Si ese individuo, Txapote, no perteneciese a la banda terrorista ETA; si no fuera un asesino de “responsabilidad limitada”, no diré que con licencia para matar, pero sí con respaldo suficiente como para creerse con derecho a no dar cuenta de sus crímenes ni ante la sociedad ni ante la Ley; si fuera un energúmeno cualquiera, es decir, uno de esos renglones de Dios que un mal día se tuercen por arrebato, rencor, codicia, oficio o despecho, no creo que se hubiera tomado la libertad, en el momento mismo en que toda ella dependía del juicio de un magistrado, de llamarle payaso. Tampoco me lo imagino, sin la soberbia que da la impunidad, liándose a coces contra una mampara.
Aparte del rostro del individuo, con esa mueca aterradora que trasmite la mezcla más perfecta que yo haya visto en mi vida de odio, desprecio y locura, lo chocante de esta historia es la mampara. No he estudiado Derecho procesal, e ignoro por tanto qué razones pueden llevar a un juez a tomar la decisión de aislar a un encausado. No sé si lo hará para protegerle de alguna posible agresión o para impedirle la fuga. No sé, en este cuento de urnas, cuál es la rosa vulnerable: si la seguridad del presunto culpable o la integridad de los testigos. Si la estabilidad del supuesto agresor o la serenidad de la víctima cierta. O la propia Justicia. Tan frágil, se diría, que precisa blindarse de mamparas.
Admiro al hombre que ha tenido que juzgar a este individuo y soportar sus desplantes, desacatos e insultos. No hay sueldo que pague tanta exposición a la ira o la creciente impotencia con que las judicaturas de los Estados democráticos se enfrentan a cierta clase de delincuentes. Admiro, ya digo, su valor, pero intuyo que tiene un fondo inútil. Porque la sensación que a uno se le queda en las tripas después de ver las imágenes y leer las declaraciones del insurrecto es la de una inmensa, descorazonadora derrota. Un sujeto claramente destinado a pasarse muchos años en prisión, un tipo verdaderamente atrapado no tiene ni la desfachatez, ni el gesto de satisfacción, ni la pupila desafiante de ese individuo. Que, por cierto, no llegó a romper la mampara.

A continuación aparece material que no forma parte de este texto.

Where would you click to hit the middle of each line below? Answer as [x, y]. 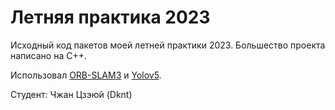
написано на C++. [48, 55]
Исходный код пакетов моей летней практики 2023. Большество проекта [168, 45]
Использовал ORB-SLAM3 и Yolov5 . [86, 75]
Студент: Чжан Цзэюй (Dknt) [71, 94]
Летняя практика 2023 [110, 17]
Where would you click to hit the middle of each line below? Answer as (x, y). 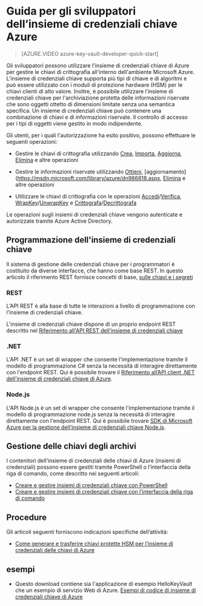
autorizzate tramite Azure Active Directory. (59, 221)
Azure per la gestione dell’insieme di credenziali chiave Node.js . (86, 427)
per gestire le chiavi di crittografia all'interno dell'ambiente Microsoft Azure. (101, 72)
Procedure (27, 517)
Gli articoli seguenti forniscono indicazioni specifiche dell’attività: (87, 532)
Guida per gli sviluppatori (71, 11)
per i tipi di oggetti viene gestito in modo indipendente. (75, 123)
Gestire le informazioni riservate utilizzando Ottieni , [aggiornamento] (101, 172)

Quizás ese individuo ya sepa que de un modo u otro le será perdonada su deuda. Quizás ya supiera, cuando disparó contra una nuca o una espalda inocentes, que nunca le quemaría la garganta el amargo trago de sangre que él daba a beber a otros. Supondría, me imagino, que en el peor de los casos, si le detenían, tendría que acostumbrarse a la estrechez, o menos, de una celda selecta. Seguro que más ancha que un “zulo”. Sin duda más confortable y luminosa. Sin relojes que contaran sus días. Sin patios comunes. Sin enemigos de quienes defenderse. Sin vejaciones de las que lamentarse. Sin miedo. Con su mampara y todo.
Si ese individuo hubiera dado cauce a su inclemencia en un duelo cuerpo a cuerpo, habría temido morir tanto como se ha atrevido a matar. Si ese individuo hubiera tenido que enfrentarse alguna vez a la persecución de un sicario, o al “sin perdón” de una viuda con el alma cortada, o a la repulsa activa de su propio horizonte; si hubiera siquiera sospechado, como muy bien sabían los corsarios, que los que enarbolan bandera negra no pueden permitirse el lujo de dejarse apresar; si hubiera tenido que convivir en la cárcel con lobos más humanos, pero igualmente fieros, quizás nos miraría – desde esa foto insolente que no consigo olvidar – con el mismo aborrecimiento, pero no con la misma sonrisa. Si hubiera podido percibir en su carne el hartazgo, y la indignación, y el profundo asco de todos los que hemos asistido a su miserable espectáculo, se habría inmolado como un demente, o habría callado como un cobarde. Y es que aquí lo que sobra es la mampara.